Directional Identifiability

From Jonas Peters' lecture 3 on causality at the Broad.

If we have a presumed causal model of the linear form:

$Y = \alpha X + N_y$

where $N_y$ is i.i.d. noise in $Y$ , and $X$ and $N_y$ are both independent and non-Gaussian, then we cannot find

$X = \beta Y + N_x$

where $N_x$ is i.i.d. noise in $X$ that also satisfies the independence constraints.

In simpler words, if we assume that the distributions of $X$ and $N_y$ are non-Gaussian, then we will know that the causal model goes from $X \rightarrow Y$ and not $Y \rightarrow X$ .

Let's simulate this.

import numpy as np
import matplotlib.pyplot as plt

%load_ext autoreload
%autoreload 2
%matplotlib inline
%config InlineBackend.figure_format = 'retina'

Firstly, we will generate non-Gaussian Xs and Ys.
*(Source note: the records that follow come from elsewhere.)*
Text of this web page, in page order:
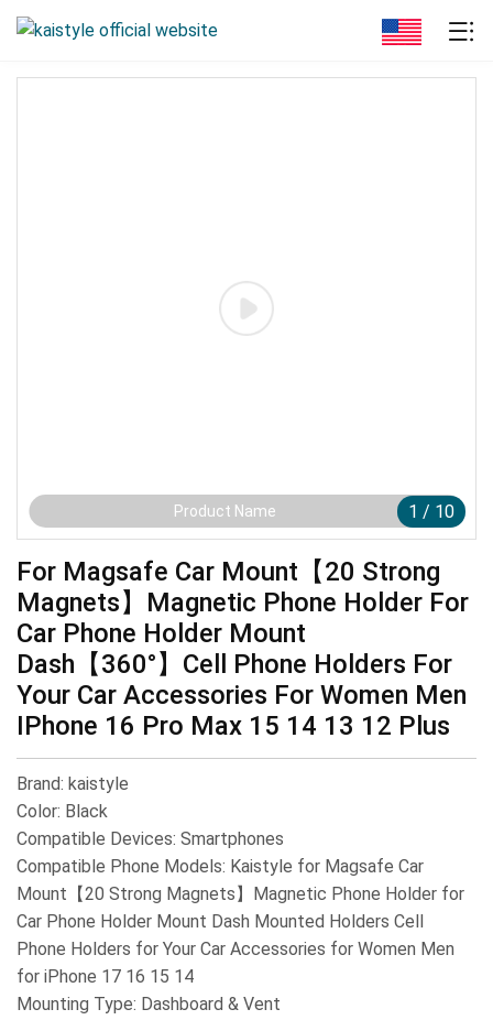
Product Name 1 / 10
For Magsafe Car Mount【20 Strong
Magnets】Magnetic Phone Holder For
Car Phone Holder Mount
Dash【360°】Cell Phone Holders For
Your Car Accessories For Women Men
IPhone 16 Pro Max 15 14 13 12 Plus
Brand: kaistyle
Color: Black
Compatible Devices: Smartphones
Compatible Phone Models: Kaistyle for Magsafe Car
Mount【20 Strong Magnets】Magnetic Phone Holder for
Car Phone Holder Mount Dash Mounted Holders Cell
Phone Holders for Your Car Accessories for Women Men
for iPhone 17 16 15 14
Mounting Type: Dashboard & Vent
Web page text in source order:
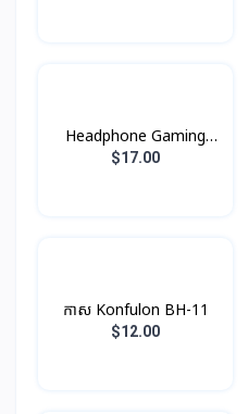
Headphone Gaming
W101 Hoco
$17.00
កាស Konfulon BH-11
$12.00
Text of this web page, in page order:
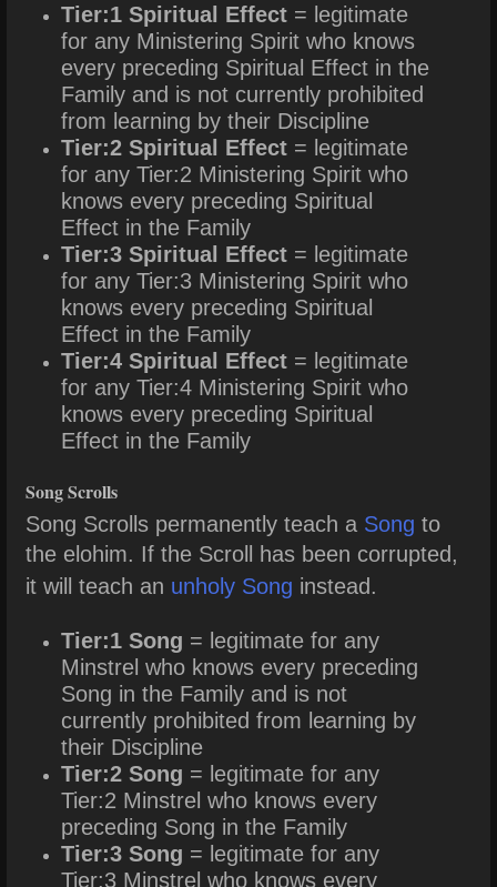
Tier:1 Spiritual Effect = legitimate
for any Ministering Spirit who knows
every preceding Spiritual Effect in the
Family and is not currently prohibited
from learning by their Discipline
Tier:2 Spiritual Effect = legitimate
for any Tier:2 Ministering Spirit who
knows every preceding Spiritual
Effect in the Family
Tier:3 Spiritual Effect = legitimate
for any Tier:3 Ministering Spirit who
knows every preceding Spiritual
Effect in the Family
Tier:4 Spiritual Effect = legitimate
for any Tier:4 Ministering Spirit who
knows every preceding Spiritual
Effect in the Family
Song Scrolls
Song Scrolls permanently teach a Song to
the elohim. If the Scroll has been corrupted,
it will teach an unholy Song instead.
Tier:1 Song = legitimate for any
Minstrel who knows every preceding
Song in the Family and is not
currently prohibited from learning by
their Discipline
Tier:2 Song = legitimate for any
Tier:2 Minstrel who knows every
preceding Song in the Family
Tier:3 Song = legitimate for any
Tier:3 Minstrel who knows every

X_ng = np.random.uniform(-1, 1, size=1000)
alpha = 2
N_y_ng = np.random.uniform(-0.4, 0.4, size=1000)
y_ng = alpha * X_ng + N_y_ng

Now, let's plot Y against X.

plt.scatter(X_ng, y_ng)
plt.ylabel("Y")
plt.xlabel("X")
plt.show()

Now, let's also simulate the case where $X$ and $N_y$ are Gaussian-distributed and independent.
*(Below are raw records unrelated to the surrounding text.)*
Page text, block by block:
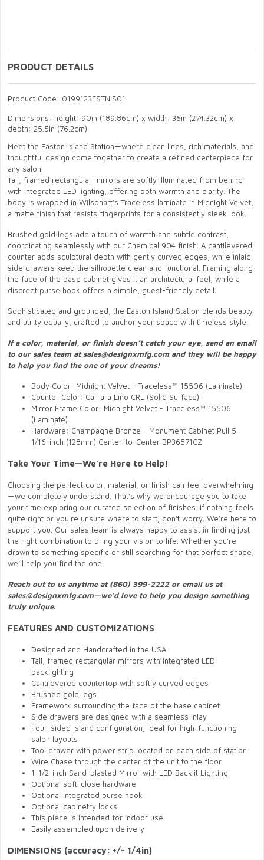
PRODUCT DETAILS
Product Code: 0199123ESTNIS01
Dimensions: height: 90in (189.86cm) x width: 36in (274.32cm) x
depth: 25.5in (76.2cm)
Meet the Easton Island Station—where clean lines, rich materials, and
thoughtful design come together to create a refined centerpiece for
any salon.
Tall, framed rectangular mirrors are softly illuminated from behind
with integrated LED lighting, offering both warmth and clarity. The
body is wrapped in Wilsonart’s Traceless laminate in Midnight Velvet,
a matte finish that resists fingerprints for a consistently sleek look.
Brushed gold legs add a touch of warmth and subtle contrast,
coordinating seamlessly with our Chemical 904 finish. A cantilevered
counter adds sculptural depth with gently curved edges, while inlaid
side drawers keep the silhouette clean and functional. Framing along
the face of the base cabinet gives it an architectural feel, while a
discreet purse hook offers a simple, guest-friendly detail.
Sophisticated and grounded, the Easton Island Station blends beauty
and utility equally, crafted to anchor your space with timeless style.
If a color, material, or finish doesn’t catch your eye, send an email
to our sales team at sales@designxmfg.com and they will be happy
to help you find the one of your dreams!
Body Color: Midnight Velvet - Traceless™ 15506 (Laminate)
Counter Color: Carrara Lino CRL (Solid Surface)
Mirror Frame Color: Midnight Velvet - Traceless™ 15506
(Laminate)
Hardware: Champagne Bronze - Monument Cabinet Pull 5-
1/16-inch (128mm) Center-to-Center BP36571CZ
Take Your Time—We're Here to Help!
Choosing the perfect color, material, or finish can feel overwhelming
—we completely understand. That’s why we encourage you to take
your time exploring our curated selection of finishes. If nothing feels
quite right or you're unsure where to start, don’t worry. We’re here to
support you. Our sales team is always happy to assist in finding just
the right combination to bring your vision to life. Whether you’re
drawn to something specific or still searching for that perfect shade,
we’ll help you find the one.
Reach out to us anytime at (860) 399-2222 or email us at
sales@designxmfg.com—we’d love to help you design something
truly unique.
FEATURES AND CUSTOMIZATIONS
Designed and Handcrafted in the USA.
Tall, framed rectangular mirrors with integrated LED
backlighting
Cantilevered countertop with softly curved edges
Brushed gold legs
Framework surrounding the face of the base cabinet
Side drawers are designed with a seamless inlay
Four-sided island configuration, ideal for high-functioning
salon layouts
Tool drawer with power strip located on each side of station
Wire Chase through the center of the unit to the floor
1-1/2-inch Sand-blasted Mirror with LED Backlit Lighting
Optional soft-close hardware
Optional integrated purse hook
Optional cabinetry locks
This piece is intended for indoor use
Easily assembled upon delivery
DIMENSIONS (accuracy: +/- 1/4in)

X_g = np.random.normal(0, 0.5, size=1000)
alpha_g = 2
N_y_g = np.random.normal(0, 1, size=1000)
y_g = alpha_g * X_g + N_y_g

plt.scatter(X_g, y_g)
plt.xlabel("X")
plt.ylabel("Y")
plt.show()

We will now fit X as a function of Y, and do a residual analysis to see whether our residuals (i.e. noise) are independent of the input (in this case Y). Remember, we are looking to check that the inverse condition holds.

from sklearn.linear_model import LinearRegression
lm = LinearRegression()

Firstly, we X as function of Y and obtain a coefficient.
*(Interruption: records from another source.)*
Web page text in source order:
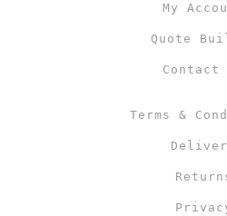
My
Quote
Contact
Terms &
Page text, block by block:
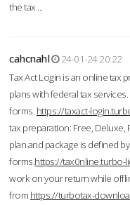
the tax ...
cahcnahl
24-01-24 20:22
Tax Act Login is an online tax
plans with federal tax
forms. https://taxact-
tax preparation: Free, Deluxe,
plan and package is defined
forms.https://tax0nline.turbo-
work on your return while
from https://turbotax-

lm.fit(y_g.reshape(-1, 1), X_g)
coeff_g = lm.coef_

We then do the same for the non-Gaussian case.

lm.fit(y_ng.reshape(-1, 1), X_ng)
coeff_ng = lm.coef_

Great! Now that we have the coefficients out, let's move on to the analysis of residuals. We will be checking that the residuals ( $X - \beta Y$ ) should be independent of $Y$ .

First off, the Gaussian case.

residuals_g = X_g - coeff_g * y_g
plt.scatter(y_g, residuals_g)
plt.xlabel("Y")
plt.ylabel("residual")
plt.title("Gaussian")
plt.show()

We see that there is no trend in the residuals.

Now, the non-gaussian case.

residuals_ng = X_ng - coeff_ng  * y_ng
plt.scatter(y_ng, residuals_ng)
plt.xlabel("Y")
plt.ylabel("residuals")
plt.title("non-Gaussian")
plt.show()

We see that there is a clear trend - residual depends on the value of y in the non-Gaussian case, whereas it does not in the Gaussian case.

This empirical simulation illustrates how we cannot recover an inverse model where the noise in X ( $N_x$ ) is independent of the value of $Y$ . Hence, we have an identifiable model under non-Gaussian assumptions.